• **The records**
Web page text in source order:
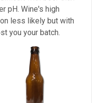
pH. Wine's high
less likely but with
you your batch.
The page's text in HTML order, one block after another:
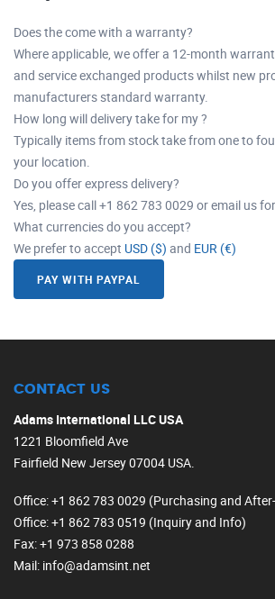
Does the come with a warranty?
Where applicable, we offer a 12-month
and service exchanged products whilst new
manufacturers standard warranty.
How long will delivery take for my ?
Typically items from stock take from one to
your location.
Do you offer express delivery?
Yes, please call +1 862 783 0029 or email us
What currencies do you accept?
We prefer to accept USD ($) and EUR (€)
PAY WITH PAYPAL
CONTACT US
Adams International LLC USA
1221 Bloomfield Ave
Fairfield New Jersey 07004 USA.
Office: +1 862 783 0029 (Purchasing and
Office: +1 862 783 0519 (Inquiry and Info)
Fax: +1 973 858 0288
Mail: info@adamsint.net
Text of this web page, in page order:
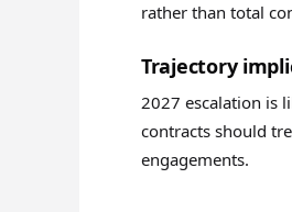
rather than total
Trajectory
2027 escalation is
contracts should
engagements.
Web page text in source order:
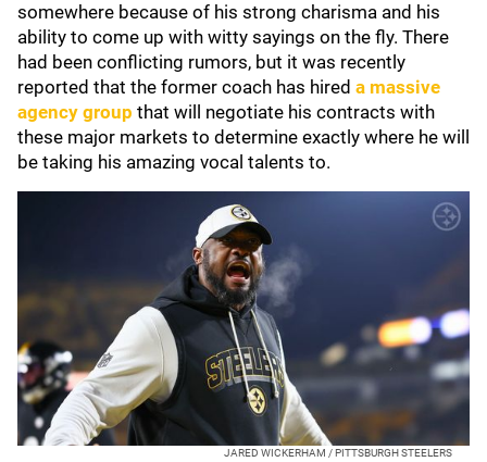
somewhere because of his strong charisma and his
ability to come up with witty sayings on the fly. There
had been conflicting rumors, but it was recently
reported that the former coach has hired a massive
agency group that will negotiate his contracts with
these major markets to determine exactly where he will
be taking his amazing vocal talents to.
JARED WICKERHAM / PITTSBURGH STEELERS
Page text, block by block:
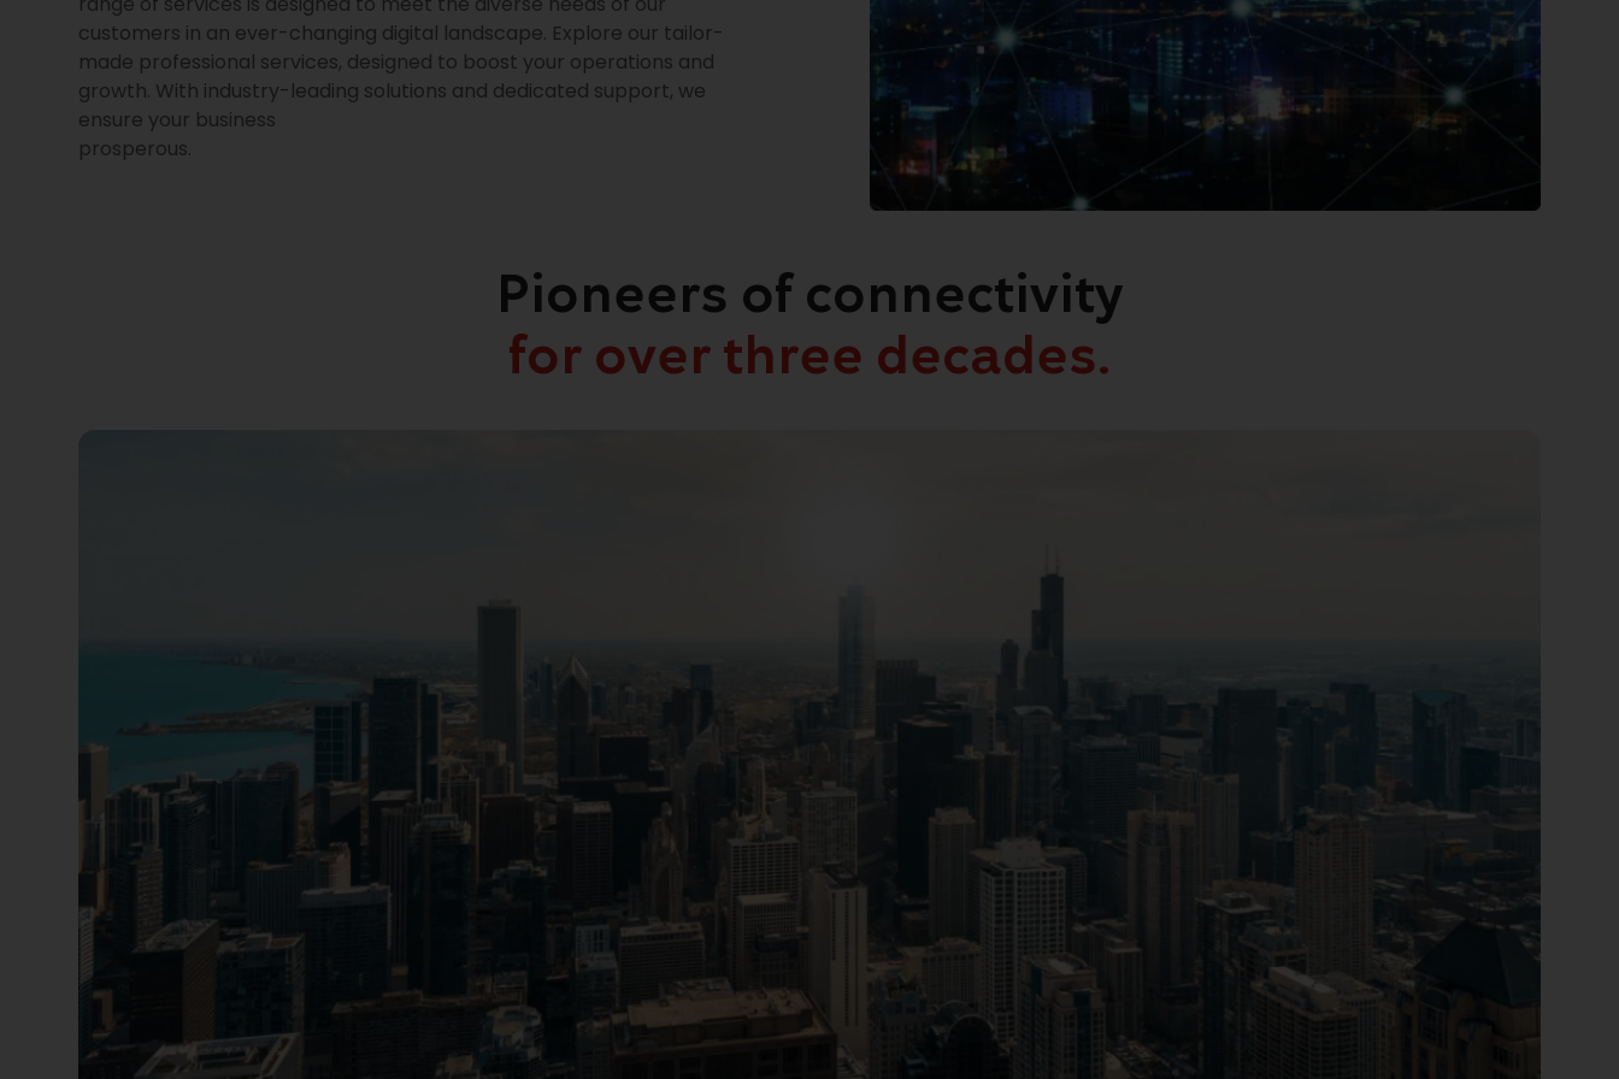
customers in an ever-changing digital landscape. Explore our tailor-
made professional services, designed to boost your operations and
growth. With industry-leading solutions and dedicated support, we
ensure your business
prosperous.
Pioneers of connectivity
for over three decades.
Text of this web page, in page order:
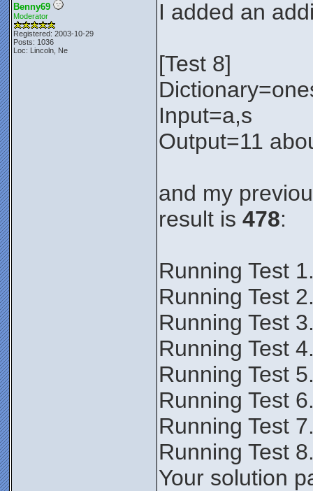
Benny69
Moderator
Registered: 2003-10-29
Posts: 1036
Loc: Lincoln, Ne
I added an
[Test 8]
Input=a,s
Output=11
and my
result is 478:
Running Test
Running Test
Running Test
Running Test
Running Test
Running Test
Running Test
Running Test
Your solution
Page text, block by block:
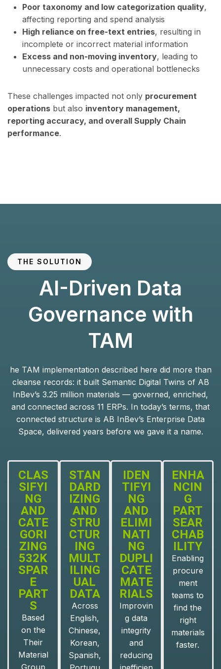
Poor taxonomy and low categorization quality,
affecting reporting and spend analysis
High reliance on free-text entries, resulting in
incomplete or incorrect material information
Excess and non-moving inventory, leading to
unnecessary costs and operational bottlenecks
These challenges impacted not only procurement
operations but also inventory management,
reporting accuracy, and overall Supply Chain
performance.
THE SOLUTION
AI-Driven Data
Governance with
TAM
he TAM implementation described here did more than
cleanse records: it built Semantic Digital Twins of AB
InBev’s 3.25 million materials — governed, enriched,
and connected across 11 ERPs. In today’s terms, that
connected structure is AB InBev’s Enterprise Data
Space, delivered years before we gave it a name.
CLAS
SIFYI
NG
AND
CATE
GORI
ZING
532K
SPAR
E
PART
S
Based
on the
Their
Material
STAN
DARD
IZING
AND
STRU
CTUR
ING
MULT
ILING
UAL
DATA
Across
English,
Chinese,
Korean,
Spanish,
IDEN
TIFYI
NG
AND
ELIMI
NATI
NG
DUPLI
CATE
MATE
RIALS
Improvin
g data
integrity
and
reducing
ENHA
NCIN
G
PART
SEAR
CHAB
ILITY
Enabling
procure
ment
teams to
find the
right
materials
faster.
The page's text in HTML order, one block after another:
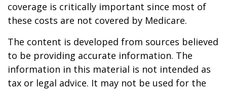
coverage is critically important since most of
these costs are not covered by Medicare.
The content is developed from sources believed
to be providing accurate information. The
information in this material is not intended as
tax or legal advice. It may not be used for the
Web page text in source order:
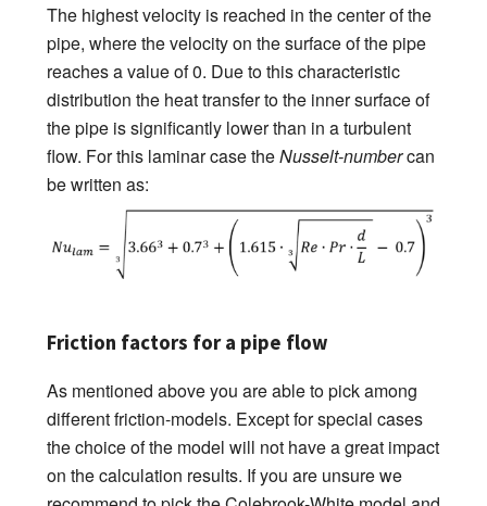
The highest velocity is reached in the center of the
pipe, where the velocity on the surface of the pipe
reaches a value of 0. Due to this characteristic
distribution the heat transfer to the inner surface of
the pipe is significantly lower than in a turbulent
flow. For this laminar case theNusselt-numbercan
be written as:
Friction factors for a pipe flow
As mentioned above you are able to pick among
different friction-models. Except for special cases
the choice of the model will not have a great impact
on the calculation results. If you are unsure we
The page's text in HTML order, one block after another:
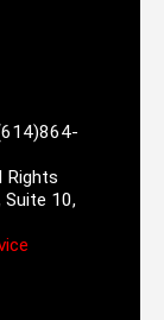
Rights
Suite 10,
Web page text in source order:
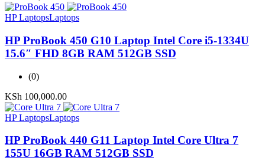
HP LaptopsLaptops
HP ProBook 450 G10 Laptop Intel Core i5-1334U
15.6″ FHD 8GB RAM 512GB SSD
(0)
KSh 100,000.00
HP LaptopsLaptops
HP ProBook 440 G11 Laptop Intel Core Ultra 7
155U 16GB RAM 512GB SSD
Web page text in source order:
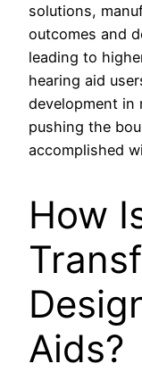
solutions,
outcomes and
leading to
hearing aid
development in
pushing the
accomplished
How
Aids?
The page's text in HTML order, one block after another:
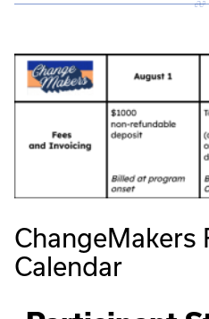
ChangeMakers
Calendar
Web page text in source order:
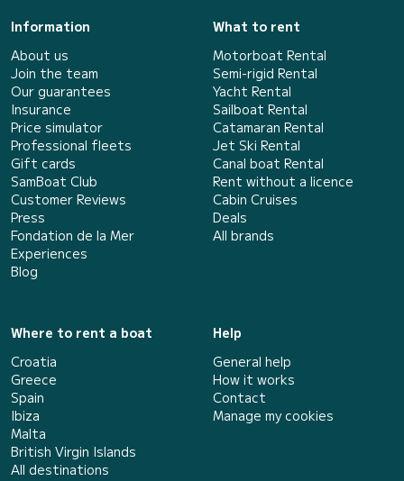
Information
About us
Join the team
Our guarantees
Insurance
Price simulator
Professional fleets
Gift cards
SamBoat Club
Customer Reviews
Press
Fondation de la Mer
Experiences
Blog
What to rent
Motorboat Rental
Semi-rigid Rental
Yacht Rental
Sailboat Rental
Catamaran Rental
Jet Ski Rental
Canal boat Rental
Rent without a licence
Cabin Cruises
Deals
All brands
Where to rent a boat
Croatia
Greece
Spain
Ibiza
Malta
British Virgin Islands
All destinations
Help
General help
How it works
Contact
Manage my cookies
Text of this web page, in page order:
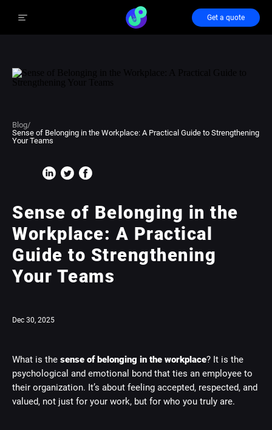
Get a quote
Blog/
Sense of Belonging in the Workplace: A Practical Guide to Strengthening
Your Teams
Sense of Belonging in the
Workplace: A Practical
Guide to Strengthening
Your Teams
Dec 30, 2025
What is the sense of belonging in the workplace? It is the
psychological and emotional bond that ties an employee to
their organization. It’s about feeling accepted, respected, and
valued, not just for your work, but for who you truly are.
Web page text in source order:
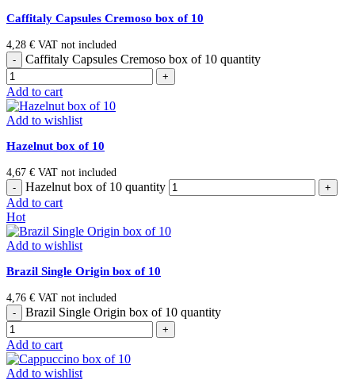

• **What to do**
Every line that holds the string "Rental" must be copied from the records above.

• **The completed task**
Motorboat Rental
Semi-rigid Rental
Yacht Rental
Sailboat Rental
Catamaran Rental
Jet Ski Rental
Canal boat Rental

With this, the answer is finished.